(a) Solve the equation \(\displaystyle \frac{625^{(x^3-1)/2}}{125^{x^3}}=5\).
(b) On the axes, sketch the graph of \(y=4\mathrm{e}^x+3\), showing the values of any intercepts with the coordinate axes.
Solve the following equations, giving your answers to 3 significant figures.
(a)
\(2^{3x+1}=5^{x-2}\)
(b)
\(e^{2y+1}=1+\frac6{e^{2y+1}}\)
Solve the equation
\(4e^{2x-3}=7e^{5-x}.\)
Write
\(\frac{(pqr)^{-2}r^{\frac13}}{(p^2r)^{-1}q^3}\)

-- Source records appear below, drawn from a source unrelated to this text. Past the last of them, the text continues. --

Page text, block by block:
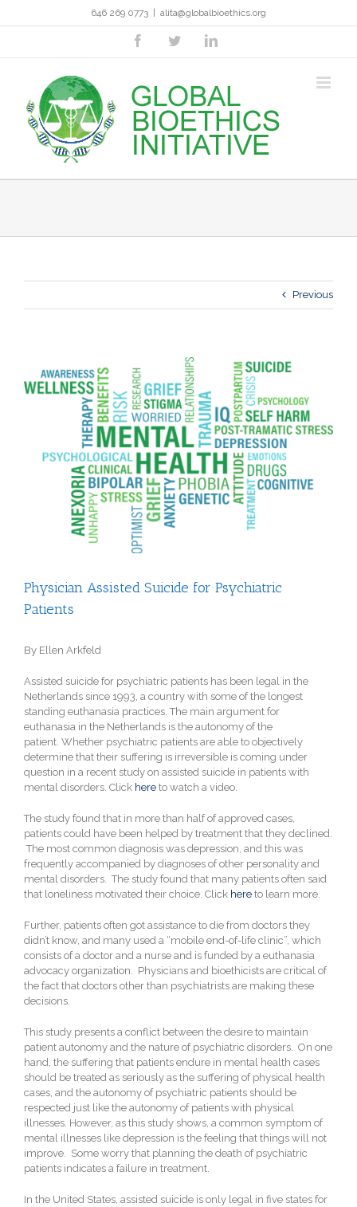
646 269 0773 alita@globalbioethics.org
facebooktwitter linkedin
Previous
Larger
Image
Physician Assisted Suicide for Psychiatric
Patients
By Ellen Arkfeld
Assisted suicide for psychiatric patients has been legal in the
Netherlands since 1993, a country with some of the longest
standing euthanasia practices. The main argument for
euthanasia in the Netherlands is the autonomy of the
patient. Whether psychiatric patients are able to objectively
determine that their suffering is irreversible is coming under
question in a recent study on assisted suicide in patients with
mental disorders. Click here to watch a video.
The study found that in more than half of approved cases,
patients could have been helped by treatment that they declined.
The most common diagnosis was depression, and this was
frequently accompanied by diagnoses of other personality and
mental disorders. The study found that many patients often said
that loneliness motivated their choice. Click here to learn more.
Further, patients often got assistance to die from doctors they
didn’t know, and many used a “mobile end-of-life clinic”, which
consists of a doctor and a nurse and is funded by a euthanasia
advocacy organization. Physicians and bioethicists are critical of
the fact that doctors other than psychiatrists are making these
decisions.
This study presents a conflict between the desire to maintain
patient autonomy and the nature of psychiatric disorders. On one
hand, the suffering that patients endure in mental health cases
should be treated as seriously as the suffering of physical health
cases, and the autonomy of psychiatric patients should be
respected just like the autonomy of patients with physical
illnesses. However, as this study shows, a common symptom of
mental illnesses like depression is the feeling that things will not
improve. Some worry that planning the death of psychiatric
patients indicates a failure in treatment.
In the United States, assisted suicide is only legal in five states for
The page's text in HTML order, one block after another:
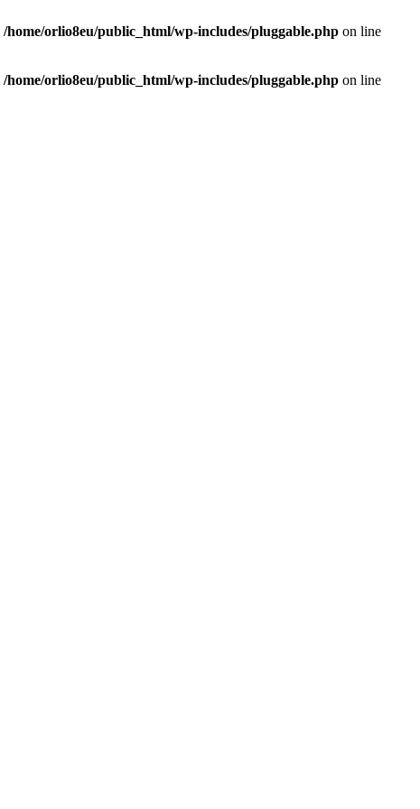
/home/orlio8eu/public_html/wp-includes/pluggable.php on line
/home/orlio8eu/public_html/wp-includes/pluggable.php on line
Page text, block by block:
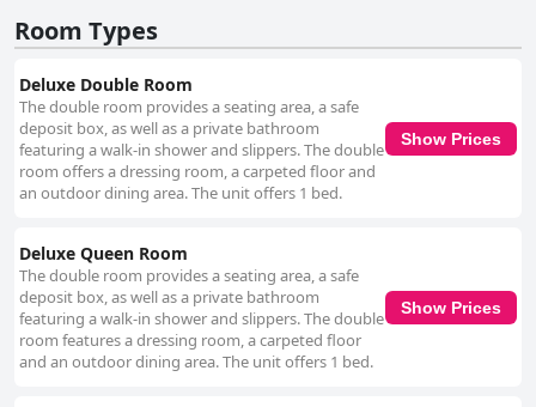
Hostel in Thamel -Rooftop-Capsule Bunks AC. Rooms at Yog Hostel- Best
Social Backpacker Hostel in Thamel -Rooftop-Capsule Bunks AC are
noted for their cleanliness, spaciousness and comfort. Both private
rooms and dormitories are well-maintained, providing cozy and restful
environments. While some dormitories could benefit from renovations
and better fan availability, the overall feedback regarding room comfort,
particularly the beds, is overwhelmingly positive. Cleanliness is another
strong suit with guests remarking on the well-maintained common areas,
dormitories and bathrooms. Despite occasional minor issues with water
cleanliness and comfort remains evident. The staff at Yog Hostel- Best
Social Backpacker Hostel in Thamel -Rooftop-Capsule Bunks AC
consistently receive accolades for their friendliness, politeness and
helpfulness. Their warm and welcoming demeanor significantly enhances
the guest experience, ensuring that stays are both pleasant and
memorable. While the Wi-Fi experience is generally reliable, it has faced
occasional instability, requiring potential guests to be mindful of possible
Room Types
Deluxe Double Room
The double room provides a seating area, a safe
deposit box, as well as a private bathroom
featuring a walk-in shower and slippers. The double
room offers a dressing room, a carpeted floor and
an outdoor dining area. The unit offers 1 bed.
Show Prices
Deluxe Queen Room
The double room provides a seating area, a safe
deposit box, as well as a private bathroom
featuring a walk-in shower and slippers. The double
room features a dressing room, a carpeted floor
and an outdoor dining area. The unit offers 1 bed.
Show Prices
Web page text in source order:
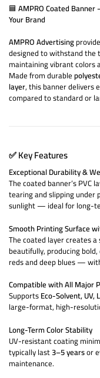
🟦 AMPRO Coated
Your Brand
AMPRO Advertising
designed to withstand the
maintaining vibrant colors
Made from durable
layer, this banner delivers
compared to standard or
✅Key Features
Exceptional Durability &
The coated banner’s PVC
tearing and slipping under
sunlight — ideal for long-
Smooth Printing Surface
The coated layer creates
beautifully, producing
reds and deep blues —
Compatible with All Major
SupportsEco-Solvent, UV,
large-format, high-
Long-Term Color Stability
UV-resistant coating
typically last3–5 yearsor
maintenance.

in the form \(p^a q^b r^c\), where \(a\), \(b\) and \(c\) are constants.
Given that
\(y=2(7^{2x})-3(7^{x+1})+19,\)
find the value of \(x\) when \(y=30\).
(a) Given that
\(\frac{\sqrt[3]{xy}(zy)^2}{(xz)^{-3}\sqrt z}=x^ay^bz^c,\)
find the exact values of the constants \(a\), \(b\) and \(c\).
(b) Solve the equation
\(5\left(2^{2p+1}\right)-17\left(2^p\right)+3=0.\)
(a) Solve the simultaneous equations
\(e^x+e^y=5,\qquad 2e^x-3e^y=8.\)
(b) Solve the equation
\(e^{2t-1}=5e^{5t-3}.\)
Solve the equation
\(3^{2x}-3^{x+1}-4=0,\)
giving your answer in an exact form.
(a) Given that
\(\log_2x+2\log_4y=8,\)
find the value of \(xy\).
(b) Using the substitution \(y=2^x\), or otherwise, solve
\(2^{2x+1}-2^{x+1}-2^x+1=0.\)
(a) Solve the simultaneous equations
\(10^{x+2y}=5,\qquad 10^{3x+4y}=50,\)
giving \(x\) and \(y\) in exact simplified form.
(b) Solve
\(2x^{\frac23}-x^{\frac13}-10=0.\)
Find the value of \(x\) such that
\(\frac{4^{x+1}}{2^{x-1}}=32^{x/3}\times8^{1/3}.\)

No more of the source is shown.